FACT: Aging Americans who do not have the resources to adequately meet their own needs for shelter, health care, and other basic needs constitute a severe challenge to the economy. They stress the ability of their families to ensure education for the younger generations following them, participate in an economy increasingly reliant on luxury consumption, and contribute productively to the workforce as elder-care demands escalate. When their families cannot or will not care for them (or they have no families) they disproportionately drain some of the most expensive types of resources-emergency rooms, nursing care facilities, psychiatric hospitals, etc.

FACT: Elderly people who have worked hard all their lives and been raised in the American ethic of self-reliance and independence have deep difficulties accepting anything regarded as a "handout." In fact, many would rather suffer miserably and even die of cold, hunger, or neglected medical conditions than "take charity." This fact was critical in determining the structure of the payroll-tax mechanism as a way of funding the retirement-subsidy programs like Social Security and Medicare.

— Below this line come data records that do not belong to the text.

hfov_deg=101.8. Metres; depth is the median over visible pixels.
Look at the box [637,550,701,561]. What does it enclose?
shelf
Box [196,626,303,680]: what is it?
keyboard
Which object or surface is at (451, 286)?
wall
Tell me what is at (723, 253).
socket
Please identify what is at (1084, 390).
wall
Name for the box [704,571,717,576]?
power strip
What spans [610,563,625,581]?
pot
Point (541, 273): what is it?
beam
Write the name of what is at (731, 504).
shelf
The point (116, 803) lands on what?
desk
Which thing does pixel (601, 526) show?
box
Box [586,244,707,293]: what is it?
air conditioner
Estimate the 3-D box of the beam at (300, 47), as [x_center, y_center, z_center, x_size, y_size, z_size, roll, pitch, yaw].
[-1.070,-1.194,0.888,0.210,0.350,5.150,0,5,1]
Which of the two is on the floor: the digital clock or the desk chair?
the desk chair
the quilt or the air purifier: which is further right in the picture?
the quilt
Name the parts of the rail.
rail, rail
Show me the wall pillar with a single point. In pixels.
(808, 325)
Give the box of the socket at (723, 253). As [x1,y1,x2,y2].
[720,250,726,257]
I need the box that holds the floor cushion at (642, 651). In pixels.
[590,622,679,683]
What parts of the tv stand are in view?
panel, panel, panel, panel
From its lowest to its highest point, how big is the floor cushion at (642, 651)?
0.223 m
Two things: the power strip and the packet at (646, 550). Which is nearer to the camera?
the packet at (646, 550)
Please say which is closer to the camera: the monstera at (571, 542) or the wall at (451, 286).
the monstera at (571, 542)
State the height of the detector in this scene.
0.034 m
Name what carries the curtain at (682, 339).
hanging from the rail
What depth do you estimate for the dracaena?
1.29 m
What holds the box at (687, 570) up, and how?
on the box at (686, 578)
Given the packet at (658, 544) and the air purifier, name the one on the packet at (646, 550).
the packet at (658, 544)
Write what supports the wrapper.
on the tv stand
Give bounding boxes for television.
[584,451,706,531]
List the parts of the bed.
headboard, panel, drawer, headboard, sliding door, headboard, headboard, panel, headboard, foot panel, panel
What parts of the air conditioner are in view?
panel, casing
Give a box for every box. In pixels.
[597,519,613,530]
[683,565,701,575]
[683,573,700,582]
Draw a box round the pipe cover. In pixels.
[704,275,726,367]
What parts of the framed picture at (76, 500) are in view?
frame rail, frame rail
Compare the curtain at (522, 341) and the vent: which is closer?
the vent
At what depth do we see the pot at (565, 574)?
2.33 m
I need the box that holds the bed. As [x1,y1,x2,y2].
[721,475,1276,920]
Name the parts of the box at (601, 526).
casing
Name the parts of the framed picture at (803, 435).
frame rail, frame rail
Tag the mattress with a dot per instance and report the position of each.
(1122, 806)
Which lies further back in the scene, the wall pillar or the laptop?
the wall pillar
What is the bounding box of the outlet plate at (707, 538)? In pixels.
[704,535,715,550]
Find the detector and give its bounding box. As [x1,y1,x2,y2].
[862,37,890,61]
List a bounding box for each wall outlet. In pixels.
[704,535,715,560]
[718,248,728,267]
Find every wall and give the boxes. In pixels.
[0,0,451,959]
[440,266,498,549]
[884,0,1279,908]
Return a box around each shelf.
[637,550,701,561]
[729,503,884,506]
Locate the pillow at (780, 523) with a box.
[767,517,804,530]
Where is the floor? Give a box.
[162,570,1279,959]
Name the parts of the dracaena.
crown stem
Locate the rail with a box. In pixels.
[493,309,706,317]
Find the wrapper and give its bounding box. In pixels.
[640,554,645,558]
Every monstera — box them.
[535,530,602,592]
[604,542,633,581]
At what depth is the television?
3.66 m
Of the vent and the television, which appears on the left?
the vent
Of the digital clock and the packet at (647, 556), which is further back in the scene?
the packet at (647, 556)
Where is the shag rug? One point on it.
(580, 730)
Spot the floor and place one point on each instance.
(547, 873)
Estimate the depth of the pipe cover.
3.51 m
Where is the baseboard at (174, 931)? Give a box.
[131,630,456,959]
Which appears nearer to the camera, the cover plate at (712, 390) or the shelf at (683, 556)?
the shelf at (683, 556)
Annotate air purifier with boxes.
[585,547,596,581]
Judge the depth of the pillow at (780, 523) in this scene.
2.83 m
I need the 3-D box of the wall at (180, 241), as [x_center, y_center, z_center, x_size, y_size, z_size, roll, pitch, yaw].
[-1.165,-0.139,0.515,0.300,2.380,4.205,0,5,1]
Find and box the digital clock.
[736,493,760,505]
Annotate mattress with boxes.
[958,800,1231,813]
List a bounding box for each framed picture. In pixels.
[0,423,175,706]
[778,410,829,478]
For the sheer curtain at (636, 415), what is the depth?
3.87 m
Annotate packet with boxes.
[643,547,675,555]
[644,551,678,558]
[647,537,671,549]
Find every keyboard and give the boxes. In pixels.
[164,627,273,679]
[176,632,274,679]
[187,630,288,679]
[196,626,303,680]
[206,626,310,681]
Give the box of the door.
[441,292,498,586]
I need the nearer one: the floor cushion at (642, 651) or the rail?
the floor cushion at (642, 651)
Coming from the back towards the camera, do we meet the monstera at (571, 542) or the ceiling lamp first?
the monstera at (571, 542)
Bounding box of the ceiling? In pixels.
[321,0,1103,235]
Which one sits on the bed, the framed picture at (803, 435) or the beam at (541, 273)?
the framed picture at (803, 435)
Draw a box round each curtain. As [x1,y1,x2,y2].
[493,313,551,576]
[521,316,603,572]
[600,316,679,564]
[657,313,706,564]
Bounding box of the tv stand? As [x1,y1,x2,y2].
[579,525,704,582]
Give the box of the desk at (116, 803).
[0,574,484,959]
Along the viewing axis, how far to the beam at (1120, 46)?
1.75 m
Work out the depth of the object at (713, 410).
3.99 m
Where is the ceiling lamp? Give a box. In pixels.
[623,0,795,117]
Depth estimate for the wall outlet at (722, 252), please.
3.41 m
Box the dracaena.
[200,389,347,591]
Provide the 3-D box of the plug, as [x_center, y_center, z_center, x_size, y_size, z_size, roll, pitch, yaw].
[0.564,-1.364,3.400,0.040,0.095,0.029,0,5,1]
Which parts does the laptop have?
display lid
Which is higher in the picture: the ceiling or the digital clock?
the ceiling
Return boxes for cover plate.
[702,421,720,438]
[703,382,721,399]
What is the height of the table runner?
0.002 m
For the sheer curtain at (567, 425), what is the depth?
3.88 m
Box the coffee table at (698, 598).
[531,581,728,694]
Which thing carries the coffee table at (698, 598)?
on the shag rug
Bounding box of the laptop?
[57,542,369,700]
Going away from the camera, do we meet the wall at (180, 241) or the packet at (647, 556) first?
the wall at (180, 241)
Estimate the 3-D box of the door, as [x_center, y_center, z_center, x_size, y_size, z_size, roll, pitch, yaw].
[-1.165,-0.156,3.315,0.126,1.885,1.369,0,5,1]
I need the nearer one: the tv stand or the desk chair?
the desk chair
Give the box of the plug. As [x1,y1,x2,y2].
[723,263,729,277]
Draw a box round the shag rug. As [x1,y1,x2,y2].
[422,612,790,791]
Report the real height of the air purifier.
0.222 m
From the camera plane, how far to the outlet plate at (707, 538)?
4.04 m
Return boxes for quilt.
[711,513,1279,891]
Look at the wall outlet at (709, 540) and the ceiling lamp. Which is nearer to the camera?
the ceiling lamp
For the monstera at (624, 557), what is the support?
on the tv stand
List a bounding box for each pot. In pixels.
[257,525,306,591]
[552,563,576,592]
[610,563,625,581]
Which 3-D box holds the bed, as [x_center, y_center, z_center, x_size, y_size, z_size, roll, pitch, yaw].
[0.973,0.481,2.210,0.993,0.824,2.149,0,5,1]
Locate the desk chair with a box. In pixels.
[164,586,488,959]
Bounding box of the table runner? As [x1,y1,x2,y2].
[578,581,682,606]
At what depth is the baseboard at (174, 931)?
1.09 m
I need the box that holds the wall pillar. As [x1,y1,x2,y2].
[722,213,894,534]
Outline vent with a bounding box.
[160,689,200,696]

FACT: Americans have a low tolerance for watching large numbers of elderly people suffer destitution and misery. No matter how logical the arguments of social Darwinism might be, or how attractive the arguments of libertarians and government-bashers, or even the anti-tax reformers' appeals to our cupidity, we will turn to government for remedies. Reliance on voluntary charity and the nonprofits supported by our generosity will never be able to adequately address the problems.

What does this mean to any "answer" we might formulate? It's too early to say, since there are a great many more facts and issues that have arisen in the last fifty years to complicate the debate further. What Auntie suspects is that the answer will not be an "either/or" solution. Here are my predictions, for what they're worth:

• The question of basic income support will be resolved by a combination of raising the retirement age (not unreasonable in the light of how greatly life expectancy and extended quality of life have increased since it was originally pegged at 65) increasing individual contributions through both individual and employer contributions, and some form of (hopefully) mild means-testing that will limit benefits to the wealthiest and best-provided-for seniors.

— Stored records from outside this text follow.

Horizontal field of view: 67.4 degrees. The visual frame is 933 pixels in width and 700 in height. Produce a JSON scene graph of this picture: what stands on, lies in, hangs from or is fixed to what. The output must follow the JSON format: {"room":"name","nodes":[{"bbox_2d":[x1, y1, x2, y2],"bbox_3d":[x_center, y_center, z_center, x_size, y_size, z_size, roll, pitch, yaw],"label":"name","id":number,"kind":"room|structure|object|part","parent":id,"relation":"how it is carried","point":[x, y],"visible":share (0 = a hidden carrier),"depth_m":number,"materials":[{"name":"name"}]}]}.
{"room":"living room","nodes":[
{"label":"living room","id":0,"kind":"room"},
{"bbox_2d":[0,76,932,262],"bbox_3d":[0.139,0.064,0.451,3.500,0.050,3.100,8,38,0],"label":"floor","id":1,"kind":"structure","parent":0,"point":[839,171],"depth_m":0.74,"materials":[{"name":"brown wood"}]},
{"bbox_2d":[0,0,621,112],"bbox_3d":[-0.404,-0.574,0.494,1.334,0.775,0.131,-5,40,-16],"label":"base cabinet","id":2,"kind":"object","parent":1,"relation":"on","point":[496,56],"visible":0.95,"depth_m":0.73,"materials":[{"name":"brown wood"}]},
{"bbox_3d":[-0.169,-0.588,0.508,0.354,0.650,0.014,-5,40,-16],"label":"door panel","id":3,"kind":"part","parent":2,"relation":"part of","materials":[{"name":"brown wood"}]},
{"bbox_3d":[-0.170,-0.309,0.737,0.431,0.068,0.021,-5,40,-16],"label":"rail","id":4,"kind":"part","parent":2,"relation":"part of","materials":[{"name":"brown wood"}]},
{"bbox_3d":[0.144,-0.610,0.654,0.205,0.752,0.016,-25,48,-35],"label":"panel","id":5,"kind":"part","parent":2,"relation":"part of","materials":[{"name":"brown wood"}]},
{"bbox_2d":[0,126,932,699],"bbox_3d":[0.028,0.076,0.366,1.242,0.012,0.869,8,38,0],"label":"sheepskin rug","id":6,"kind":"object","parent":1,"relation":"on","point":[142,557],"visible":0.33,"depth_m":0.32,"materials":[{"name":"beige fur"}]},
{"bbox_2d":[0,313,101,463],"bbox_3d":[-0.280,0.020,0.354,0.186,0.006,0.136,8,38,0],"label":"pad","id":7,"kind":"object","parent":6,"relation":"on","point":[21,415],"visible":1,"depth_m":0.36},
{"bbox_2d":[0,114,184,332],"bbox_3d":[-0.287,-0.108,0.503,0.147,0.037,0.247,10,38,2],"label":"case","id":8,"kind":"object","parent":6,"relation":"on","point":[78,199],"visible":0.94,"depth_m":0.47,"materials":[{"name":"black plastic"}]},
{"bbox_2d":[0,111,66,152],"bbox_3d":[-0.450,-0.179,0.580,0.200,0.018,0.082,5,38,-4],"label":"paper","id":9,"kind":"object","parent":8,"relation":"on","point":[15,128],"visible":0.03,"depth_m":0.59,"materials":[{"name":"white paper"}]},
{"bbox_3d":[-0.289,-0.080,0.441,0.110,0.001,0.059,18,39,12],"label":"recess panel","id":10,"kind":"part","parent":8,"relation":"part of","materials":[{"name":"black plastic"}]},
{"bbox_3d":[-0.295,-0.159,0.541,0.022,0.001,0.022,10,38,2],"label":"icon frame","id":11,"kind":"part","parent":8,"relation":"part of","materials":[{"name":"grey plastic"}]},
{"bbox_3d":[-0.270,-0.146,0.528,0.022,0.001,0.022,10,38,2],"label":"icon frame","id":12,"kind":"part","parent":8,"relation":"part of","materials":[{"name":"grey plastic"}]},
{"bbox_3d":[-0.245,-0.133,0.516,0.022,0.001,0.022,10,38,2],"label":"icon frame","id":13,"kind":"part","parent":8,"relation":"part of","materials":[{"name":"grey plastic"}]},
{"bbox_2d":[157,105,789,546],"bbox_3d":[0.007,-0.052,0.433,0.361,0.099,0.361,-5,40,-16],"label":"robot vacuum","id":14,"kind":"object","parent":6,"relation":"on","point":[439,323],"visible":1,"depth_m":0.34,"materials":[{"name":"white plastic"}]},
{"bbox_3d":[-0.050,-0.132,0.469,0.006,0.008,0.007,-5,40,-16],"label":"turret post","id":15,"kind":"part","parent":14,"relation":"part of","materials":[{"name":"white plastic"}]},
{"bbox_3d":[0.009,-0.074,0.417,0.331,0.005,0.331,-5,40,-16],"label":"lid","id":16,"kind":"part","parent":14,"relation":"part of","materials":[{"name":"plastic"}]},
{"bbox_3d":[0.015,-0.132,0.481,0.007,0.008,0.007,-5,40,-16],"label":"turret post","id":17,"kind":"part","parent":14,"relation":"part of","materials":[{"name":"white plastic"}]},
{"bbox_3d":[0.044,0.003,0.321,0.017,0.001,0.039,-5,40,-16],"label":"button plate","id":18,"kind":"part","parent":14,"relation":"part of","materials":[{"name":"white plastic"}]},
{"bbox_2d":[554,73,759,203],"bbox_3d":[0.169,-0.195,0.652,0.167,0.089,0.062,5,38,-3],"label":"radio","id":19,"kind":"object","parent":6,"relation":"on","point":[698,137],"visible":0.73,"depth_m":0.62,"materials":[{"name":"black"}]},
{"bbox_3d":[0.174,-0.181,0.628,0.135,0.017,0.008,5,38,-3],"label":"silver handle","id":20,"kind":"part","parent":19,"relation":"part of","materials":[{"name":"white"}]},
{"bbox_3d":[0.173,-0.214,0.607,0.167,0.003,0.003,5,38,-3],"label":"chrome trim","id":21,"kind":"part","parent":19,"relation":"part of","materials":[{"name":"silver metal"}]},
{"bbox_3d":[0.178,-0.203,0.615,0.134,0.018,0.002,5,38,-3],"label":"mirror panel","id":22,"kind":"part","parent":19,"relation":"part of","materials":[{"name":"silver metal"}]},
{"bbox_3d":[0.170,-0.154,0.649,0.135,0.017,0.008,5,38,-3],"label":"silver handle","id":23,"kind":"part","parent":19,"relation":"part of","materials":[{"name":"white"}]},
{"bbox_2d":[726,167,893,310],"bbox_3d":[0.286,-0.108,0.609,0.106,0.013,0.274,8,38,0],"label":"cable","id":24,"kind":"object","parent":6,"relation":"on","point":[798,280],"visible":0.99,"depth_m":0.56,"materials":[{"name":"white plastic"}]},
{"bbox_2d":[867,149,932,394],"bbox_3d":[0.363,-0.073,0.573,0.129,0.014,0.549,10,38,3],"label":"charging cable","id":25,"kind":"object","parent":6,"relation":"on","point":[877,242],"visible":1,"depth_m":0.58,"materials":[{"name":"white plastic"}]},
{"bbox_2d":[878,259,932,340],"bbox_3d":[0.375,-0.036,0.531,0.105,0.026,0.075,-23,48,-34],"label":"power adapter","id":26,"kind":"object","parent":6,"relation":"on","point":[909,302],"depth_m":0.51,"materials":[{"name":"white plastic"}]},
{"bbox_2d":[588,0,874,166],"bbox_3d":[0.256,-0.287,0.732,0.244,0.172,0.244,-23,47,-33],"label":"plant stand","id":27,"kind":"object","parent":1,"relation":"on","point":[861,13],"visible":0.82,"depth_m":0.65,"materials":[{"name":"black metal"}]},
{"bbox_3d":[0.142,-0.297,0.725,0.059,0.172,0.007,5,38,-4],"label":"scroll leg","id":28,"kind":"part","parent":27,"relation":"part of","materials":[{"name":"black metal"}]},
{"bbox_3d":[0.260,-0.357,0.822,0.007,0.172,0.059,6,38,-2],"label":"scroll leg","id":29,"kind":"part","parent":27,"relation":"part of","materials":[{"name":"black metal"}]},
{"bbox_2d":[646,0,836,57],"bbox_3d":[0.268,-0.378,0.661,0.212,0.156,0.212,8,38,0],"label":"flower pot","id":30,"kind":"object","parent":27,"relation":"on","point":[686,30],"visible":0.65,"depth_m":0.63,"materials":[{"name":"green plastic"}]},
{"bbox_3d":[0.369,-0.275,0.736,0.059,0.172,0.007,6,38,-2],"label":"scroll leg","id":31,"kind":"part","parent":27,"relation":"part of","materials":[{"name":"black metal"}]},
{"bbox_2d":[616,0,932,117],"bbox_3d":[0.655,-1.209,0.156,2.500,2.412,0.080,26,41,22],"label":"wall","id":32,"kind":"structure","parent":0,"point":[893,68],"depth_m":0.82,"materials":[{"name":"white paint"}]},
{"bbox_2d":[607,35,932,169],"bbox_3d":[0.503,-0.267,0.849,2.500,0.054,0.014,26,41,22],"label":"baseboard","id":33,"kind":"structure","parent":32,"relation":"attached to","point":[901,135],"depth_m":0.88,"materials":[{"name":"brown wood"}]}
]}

• The question of health care will escalate to a hellishly painful crisis, and ultimately be resolved by folding senior health care into an across-the-board national solution based on a combination of tax-subsidized basic care (with greater/more comprehensive levels of benefits for children and seniors than the adult population) and private-market supplements partially subsidized through some level of mandatory employer/employee cost sharing, plus sliding-scale subsidies for the indigent and/or unemployed.

• The question of other benefit subsidies (affordable housing, transportation, access to public facilities and services, independent living assistance, and end-of-life care) will be devolved to state level, but ultimately funded by a combination of revenue-sharing from the federal budget and subsidies to the private sector for the infrastructure investments required, combined with incentives for ongoing private sector participation.

This will all play out over the next thirty years as the baby-boom generation hits the retirement curve like a ton of bricks, and becomes increasingly impatient and intolerant of being used as the ball in a partisan Super Bowl. The party that recognizes this and comes to terms with the reality first will end up with the political boodle, but it will be a hard, costly fight in many ways.

Well, there you have it, Melissa. You read it here first, and Auntie's perfectly prepared to be proven wrong. But not very wrong, I bet. Thanks for asking Auntie Pinko!